» **GOAL OF THE EXERCISE**
Please count the lines below that contain the word "methods", and reply with that number alone.

» **MATERIAL SUPPLIED**
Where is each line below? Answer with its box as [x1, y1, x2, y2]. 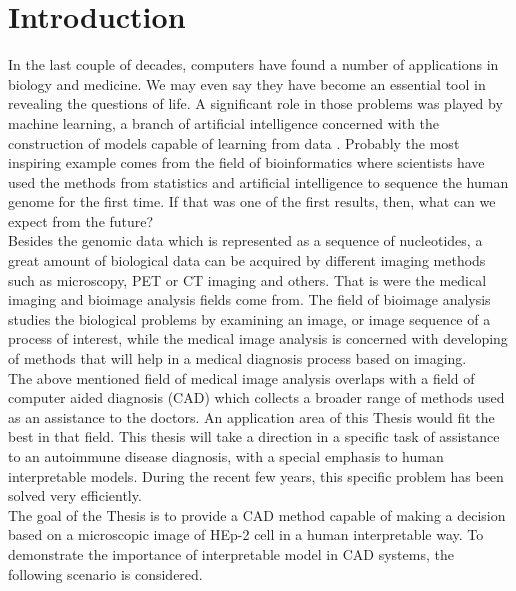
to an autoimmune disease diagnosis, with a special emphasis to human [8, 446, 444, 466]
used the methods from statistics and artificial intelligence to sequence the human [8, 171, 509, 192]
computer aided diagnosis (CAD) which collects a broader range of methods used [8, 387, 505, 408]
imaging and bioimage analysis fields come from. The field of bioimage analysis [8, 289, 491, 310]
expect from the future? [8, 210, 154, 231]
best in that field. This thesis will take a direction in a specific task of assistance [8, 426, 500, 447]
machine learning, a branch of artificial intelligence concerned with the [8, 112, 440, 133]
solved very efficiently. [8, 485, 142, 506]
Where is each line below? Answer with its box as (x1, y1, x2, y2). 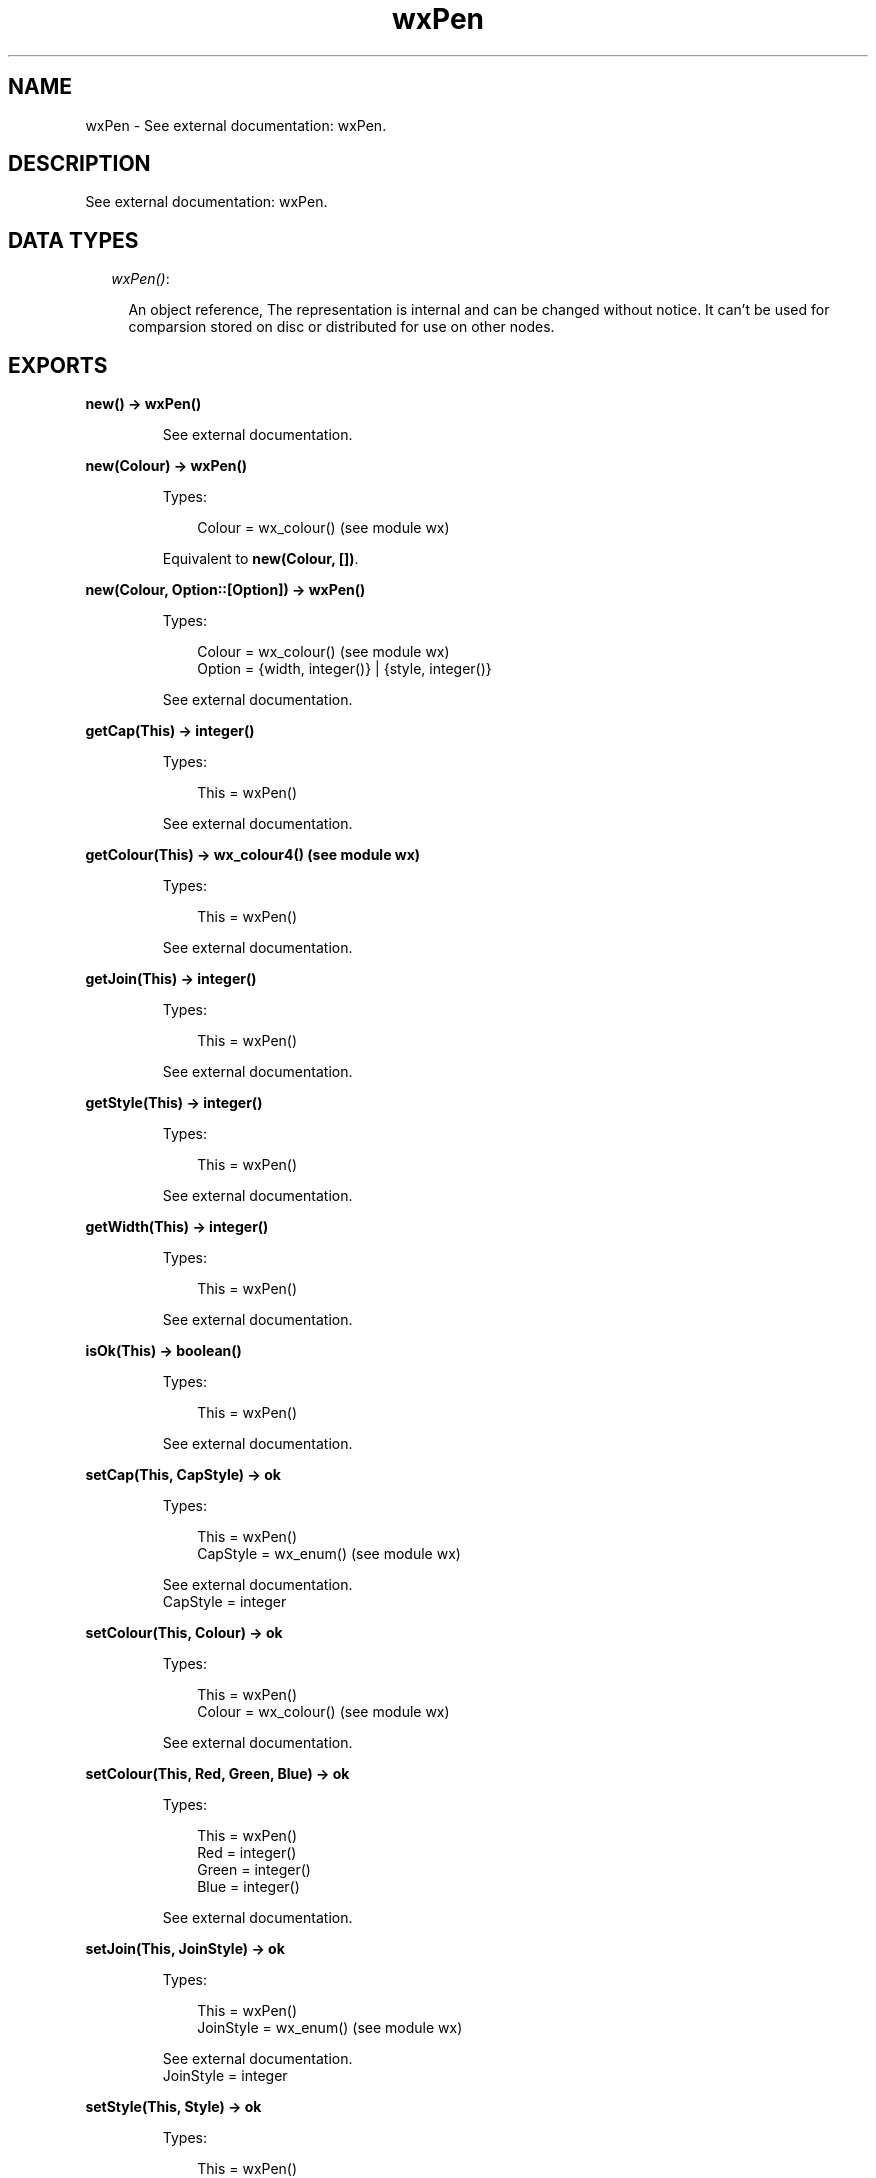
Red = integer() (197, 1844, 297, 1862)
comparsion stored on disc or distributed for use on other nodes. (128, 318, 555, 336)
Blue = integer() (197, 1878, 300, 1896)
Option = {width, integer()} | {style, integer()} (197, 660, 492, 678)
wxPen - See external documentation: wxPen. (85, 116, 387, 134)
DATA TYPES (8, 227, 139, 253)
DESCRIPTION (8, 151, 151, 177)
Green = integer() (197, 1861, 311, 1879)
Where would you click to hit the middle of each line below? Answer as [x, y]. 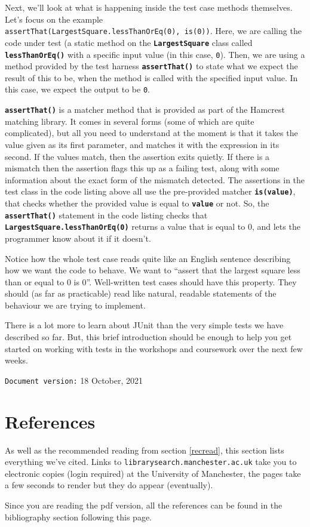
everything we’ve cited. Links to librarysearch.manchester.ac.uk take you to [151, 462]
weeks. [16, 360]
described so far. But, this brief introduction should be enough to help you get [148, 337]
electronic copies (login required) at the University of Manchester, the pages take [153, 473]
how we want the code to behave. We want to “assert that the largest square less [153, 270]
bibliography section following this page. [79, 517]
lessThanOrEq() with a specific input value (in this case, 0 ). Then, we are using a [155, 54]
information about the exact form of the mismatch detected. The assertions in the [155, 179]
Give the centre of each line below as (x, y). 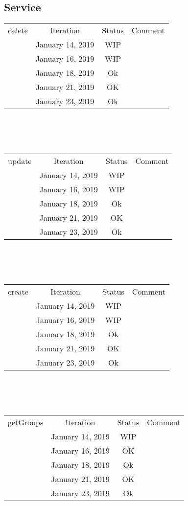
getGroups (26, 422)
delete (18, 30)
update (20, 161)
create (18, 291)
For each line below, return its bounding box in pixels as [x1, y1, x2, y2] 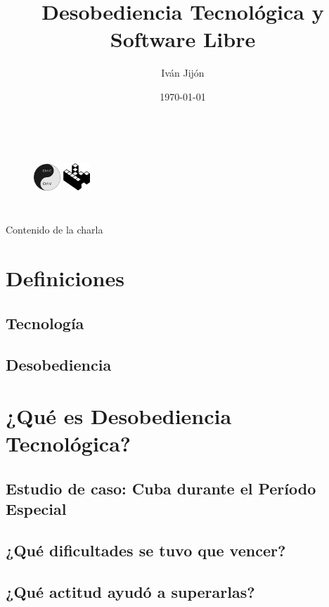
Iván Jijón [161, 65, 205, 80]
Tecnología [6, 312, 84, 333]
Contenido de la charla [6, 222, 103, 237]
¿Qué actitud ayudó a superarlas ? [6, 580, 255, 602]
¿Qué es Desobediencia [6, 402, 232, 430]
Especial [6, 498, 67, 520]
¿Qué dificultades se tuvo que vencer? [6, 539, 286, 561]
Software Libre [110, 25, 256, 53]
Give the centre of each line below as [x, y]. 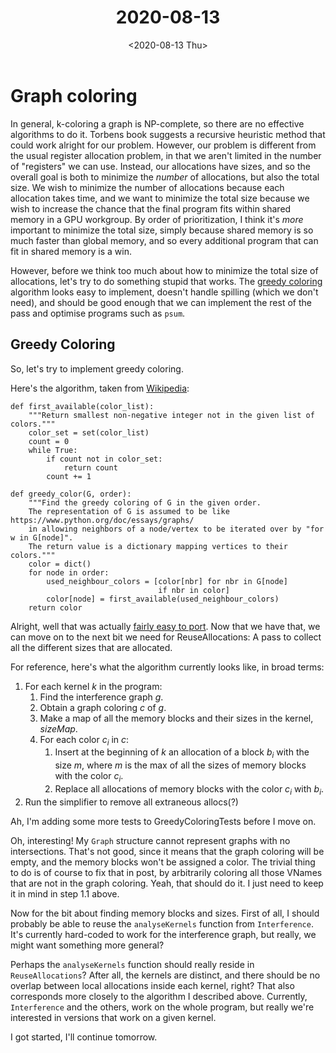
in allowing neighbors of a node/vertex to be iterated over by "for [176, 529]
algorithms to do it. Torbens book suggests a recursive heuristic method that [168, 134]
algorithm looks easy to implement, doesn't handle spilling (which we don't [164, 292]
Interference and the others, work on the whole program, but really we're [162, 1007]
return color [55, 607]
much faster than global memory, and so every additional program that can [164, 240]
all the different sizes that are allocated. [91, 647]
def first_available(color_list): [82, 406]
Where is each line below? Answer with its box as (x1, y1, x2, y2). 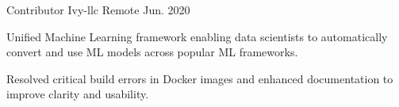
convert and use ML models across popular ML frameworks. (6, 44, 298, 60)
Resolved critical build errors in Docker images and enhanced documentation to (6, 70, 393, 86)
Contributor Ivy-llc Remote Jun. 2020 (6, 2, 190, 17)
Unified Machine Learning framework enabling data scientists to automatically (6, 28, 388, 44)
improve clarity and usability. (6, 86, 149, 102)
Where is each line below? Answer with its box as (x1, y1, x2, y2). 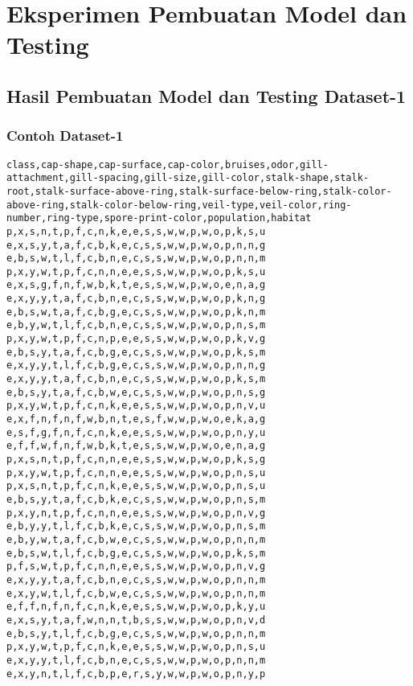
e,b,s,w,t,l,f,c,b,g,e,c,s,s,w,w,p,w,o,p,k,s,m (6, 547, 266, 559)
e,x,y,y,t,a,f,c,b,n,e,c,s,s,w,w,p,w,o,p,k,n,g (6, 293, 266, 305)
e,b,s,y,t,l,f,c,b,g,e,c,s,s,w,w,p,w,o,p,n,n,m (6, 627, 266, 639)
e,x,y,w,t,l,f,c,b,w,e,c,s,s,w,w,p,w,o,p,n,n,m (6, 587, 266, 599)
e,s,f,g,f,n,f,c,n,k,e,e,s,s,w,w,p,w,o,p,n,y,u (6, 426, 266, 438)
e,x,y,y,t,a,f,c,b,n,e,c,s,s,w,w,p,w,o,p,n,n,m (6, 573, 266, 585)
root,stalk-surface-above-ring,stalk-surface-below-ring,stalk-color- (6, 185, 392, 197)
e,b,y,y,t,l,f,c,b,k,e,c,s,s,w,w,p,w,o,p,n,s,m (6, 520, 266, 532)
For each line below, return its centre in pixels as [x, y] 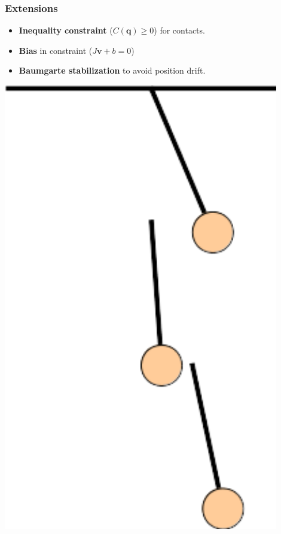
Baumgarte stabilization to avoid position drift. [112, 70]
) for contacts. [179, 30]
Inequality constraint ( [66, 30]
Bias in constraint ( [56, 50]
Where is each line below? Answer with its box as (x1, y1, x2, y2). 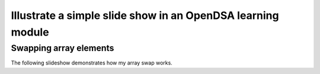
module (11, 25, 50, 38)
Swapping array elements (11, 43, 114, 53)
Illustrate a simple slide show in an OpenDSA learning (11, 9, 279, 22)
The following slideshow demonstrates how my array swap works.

» **RESULT FOR THIS TASK**
2